**INSTRUCTIONS TO FOLLOW**
What you give back from the listing below should be an exact copy of the lines from the one with "foggy or steep." down to the one with "your browsing activities in the app", and it should contain no pictures.

(INFORMATION PROVIDED)

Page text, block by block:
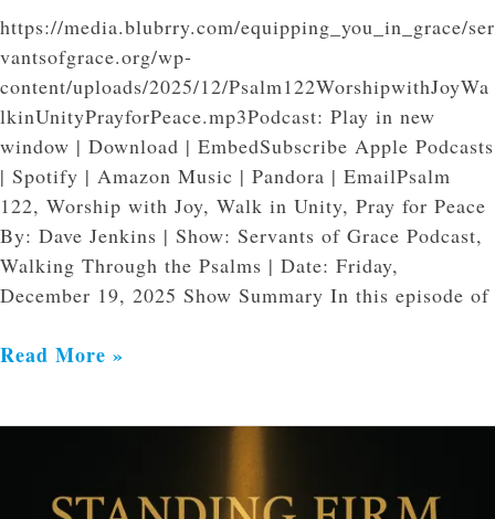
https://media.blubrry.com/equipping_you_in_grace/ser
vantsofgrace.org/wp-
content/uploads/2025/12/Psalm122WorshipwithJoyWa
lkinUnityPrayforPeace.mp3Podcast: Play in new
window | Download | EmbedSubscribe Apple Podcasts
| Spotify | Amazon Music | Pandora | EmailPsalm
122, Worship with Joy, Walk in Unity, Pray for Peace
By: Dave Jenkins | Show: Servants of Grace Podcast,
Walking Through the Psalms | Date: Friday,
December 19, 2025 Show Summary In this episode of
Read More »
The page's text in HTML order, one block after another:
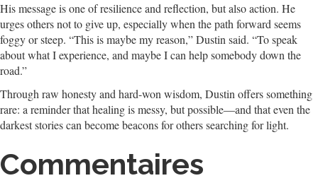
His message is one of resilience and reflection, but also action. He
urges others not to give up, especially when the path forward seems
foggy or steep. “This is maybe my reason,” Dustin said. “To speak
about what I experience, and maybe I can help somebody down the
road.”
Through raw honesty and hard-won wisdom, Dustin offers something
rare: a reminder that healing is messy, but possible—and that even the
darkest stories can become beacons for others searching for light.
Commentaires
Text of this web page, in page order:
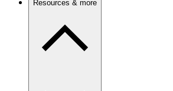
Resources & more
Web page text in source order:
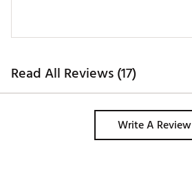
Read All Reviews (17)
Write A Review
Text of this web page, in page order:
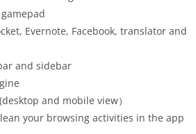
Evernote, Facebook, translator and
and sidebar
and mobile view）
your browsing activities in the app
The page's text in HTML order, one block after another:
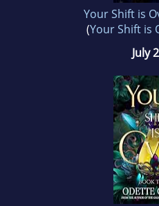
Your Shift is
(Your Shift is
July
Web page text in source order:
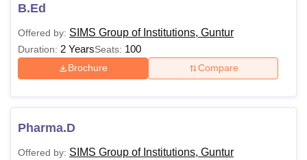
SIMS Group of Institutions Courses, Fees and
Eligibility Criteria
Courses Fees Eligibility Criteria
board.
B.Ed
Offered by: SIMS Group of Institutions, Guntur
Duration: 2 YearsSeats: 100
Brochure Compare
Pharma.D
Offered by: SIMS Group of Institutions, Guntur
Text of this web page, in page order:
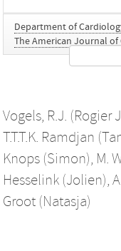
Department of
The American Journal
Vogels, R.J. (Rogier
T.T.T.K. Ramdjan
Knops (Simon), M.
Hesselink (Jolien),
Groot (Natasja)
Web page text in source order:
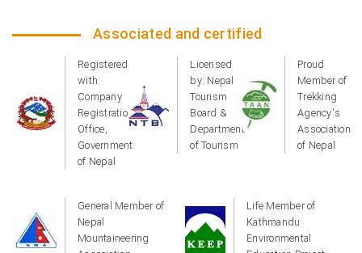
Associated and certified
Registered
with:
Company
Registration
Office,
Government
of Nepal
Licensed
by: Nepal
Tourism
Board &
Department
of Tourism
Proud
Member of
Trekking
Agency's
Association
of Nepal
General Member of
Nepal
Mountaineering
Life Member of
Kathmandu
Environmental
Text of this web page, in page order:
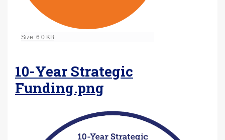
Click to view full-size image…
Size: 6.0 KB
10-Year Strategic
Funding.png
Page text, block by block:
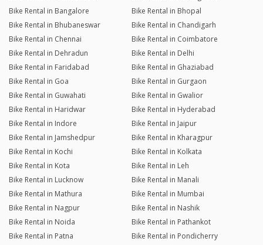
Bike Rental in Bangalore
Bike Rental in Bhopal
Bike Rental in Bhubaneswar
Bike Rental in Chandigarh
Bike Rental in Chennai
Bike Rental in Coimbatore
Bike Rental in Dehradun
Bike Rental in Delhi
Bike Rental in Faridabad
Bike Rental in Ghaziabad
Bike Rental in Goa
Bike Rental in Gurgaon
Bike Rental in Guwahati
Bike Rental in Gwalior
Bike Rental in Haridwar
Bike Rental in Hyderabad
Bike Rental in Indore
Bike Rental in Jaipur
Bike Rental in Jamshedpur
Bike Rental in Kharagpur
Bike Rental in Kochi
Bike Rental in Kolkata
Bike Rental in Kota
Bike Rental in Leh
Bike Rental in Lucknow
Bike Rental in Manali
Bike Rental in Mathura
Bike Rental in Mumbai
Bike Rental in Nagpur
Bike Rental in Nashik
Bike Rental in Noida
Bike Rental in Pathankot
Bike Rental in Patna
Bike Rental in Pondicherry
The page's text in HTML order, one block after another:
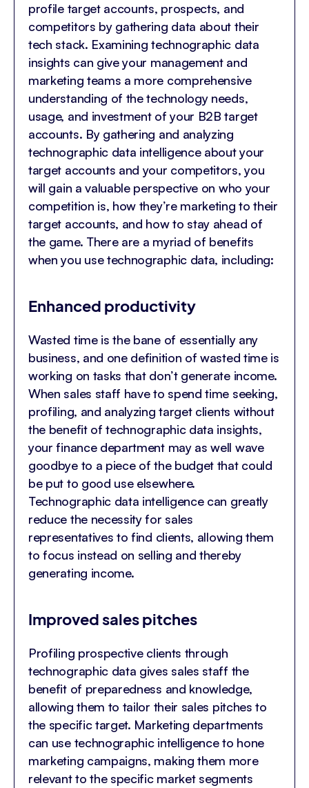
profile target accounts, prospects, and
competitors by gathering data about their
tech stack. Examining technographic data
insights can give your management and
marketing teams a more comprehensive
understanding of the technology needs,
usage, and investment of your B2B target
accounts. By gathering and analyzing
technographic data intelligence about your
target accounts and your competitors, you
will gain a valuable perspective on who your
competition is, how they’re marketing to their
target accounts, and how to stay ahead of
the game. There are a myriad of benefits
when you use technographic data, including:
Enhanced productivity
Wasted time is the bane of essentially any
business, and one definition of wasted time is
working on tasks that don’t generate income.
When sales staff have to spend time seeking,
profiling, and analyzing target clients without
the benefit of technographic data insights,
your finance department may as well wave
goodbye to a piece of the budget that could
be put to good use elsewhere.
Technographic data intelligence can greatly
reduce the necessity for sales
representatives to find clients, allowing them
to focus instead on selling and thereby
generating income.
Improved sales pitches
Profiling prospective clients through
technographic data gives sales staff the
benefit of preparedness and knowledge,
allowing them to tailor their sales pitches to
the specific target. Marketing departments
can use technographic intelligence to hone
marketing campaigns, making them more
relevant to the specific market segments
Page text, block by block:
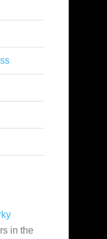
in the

(End INFORMATION PROVIDED)
(INFORMATION PROVIDED)

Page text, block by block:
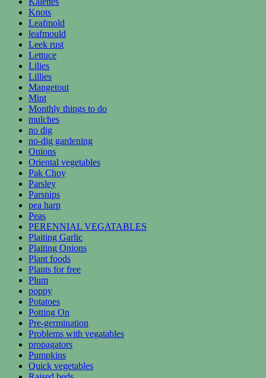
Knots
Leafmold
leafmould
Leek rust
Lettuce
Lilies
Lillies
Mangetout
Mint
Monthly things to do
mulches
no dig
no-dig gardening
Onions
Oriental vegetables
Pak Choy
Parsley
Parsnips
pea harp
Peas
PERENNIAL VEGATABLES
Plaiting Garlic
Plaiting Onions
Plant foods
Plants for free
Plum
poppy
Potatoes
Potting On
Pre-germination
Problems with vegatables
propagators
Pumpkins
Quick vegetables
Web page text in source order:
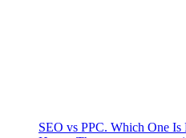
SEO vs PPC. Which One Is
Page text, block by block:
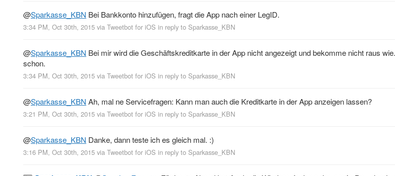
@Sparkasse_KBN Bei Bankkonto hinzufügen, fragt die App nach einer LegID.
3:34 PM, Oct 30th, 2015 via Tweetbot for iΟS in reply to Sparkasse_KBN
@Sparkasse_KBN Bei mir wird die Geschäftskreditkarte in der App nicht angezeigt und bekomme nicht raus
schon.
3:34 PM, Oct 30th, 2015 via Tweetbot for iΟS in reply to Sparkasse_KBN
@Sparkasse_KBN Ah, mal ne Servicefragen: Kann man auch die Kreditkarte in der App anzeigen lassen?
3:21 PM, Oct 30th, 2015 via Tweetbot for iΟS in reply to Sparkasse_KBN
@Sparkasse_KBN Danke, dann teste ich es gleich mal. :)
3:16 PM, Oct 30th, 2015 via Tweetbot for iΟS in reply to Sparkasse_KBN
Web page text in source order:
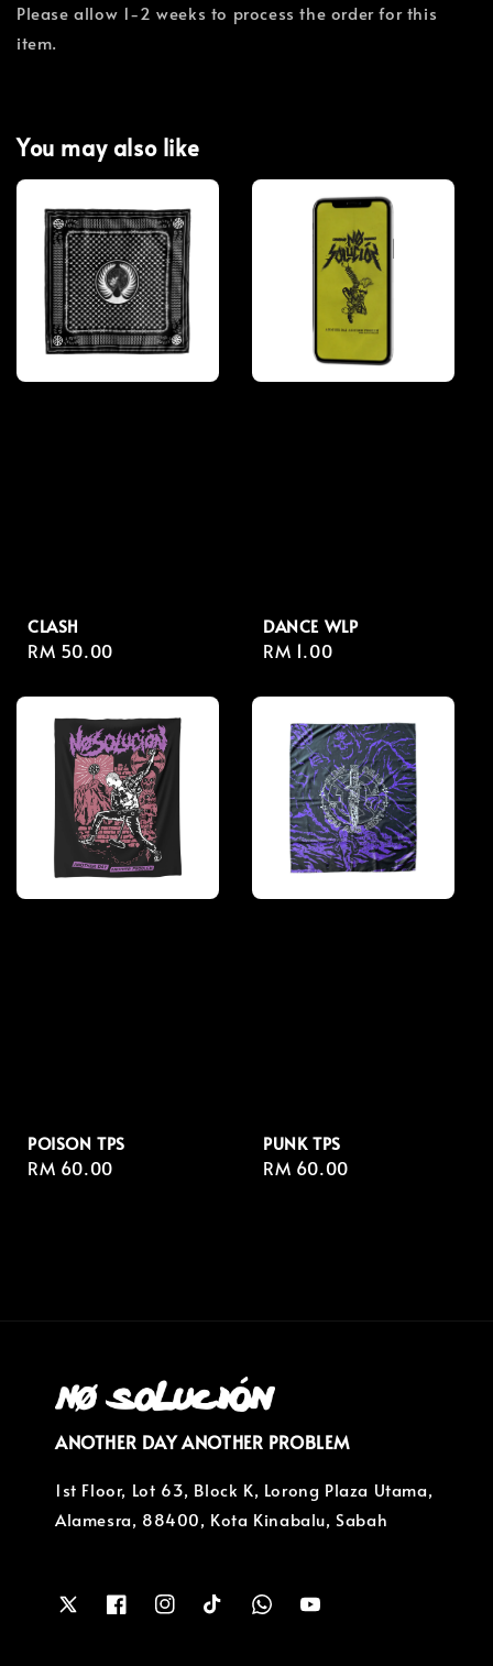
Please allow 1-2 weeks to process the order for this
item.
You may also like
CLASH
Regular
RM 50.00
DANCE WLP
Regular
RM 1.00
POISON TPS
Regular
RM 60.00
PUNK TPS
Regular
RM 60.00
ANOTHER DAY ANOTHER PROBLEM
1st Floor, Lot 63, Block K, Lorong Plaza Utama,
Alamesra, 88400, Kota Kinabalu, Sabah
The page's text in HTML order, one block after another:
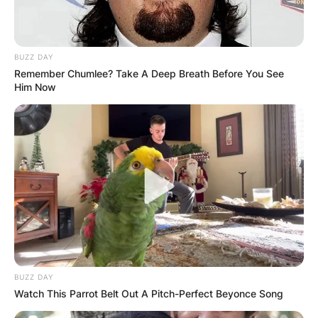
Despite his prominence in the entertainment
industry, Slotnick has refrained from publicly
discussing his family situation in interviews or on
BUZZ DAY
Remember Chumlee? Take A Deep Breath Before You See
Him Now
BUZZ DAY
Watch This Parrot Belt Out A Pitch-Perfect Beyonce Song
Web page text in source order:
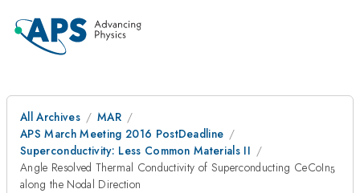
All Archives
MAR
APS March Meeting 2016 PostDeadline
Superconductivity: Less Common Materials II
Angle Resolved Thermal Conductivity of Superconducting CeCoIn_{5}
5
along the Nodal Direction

(End INFORMATION PROVIDED)

**RESPONSE TO THE TASK**
foggy or steep. “This is maybe my reason,” Dustin said. “To speak
about what I experience, and maybe I can help somebody down the
road.”
Through raw honesty and hard-won wisdom, Dustin offers something
rare: a reminder that healing is messy, but possible—and that even the
darkest stories can become beacons for others searching for light.
Commentaires
Text of this web page, in page order:
Resources & more
Web page text in source order:
Read All Reviews (17)
Write A Review
Text of this web page, in page order:
Evernote, Facebook, translator and
and sidebar
and mobile view）
your browsing activities in the app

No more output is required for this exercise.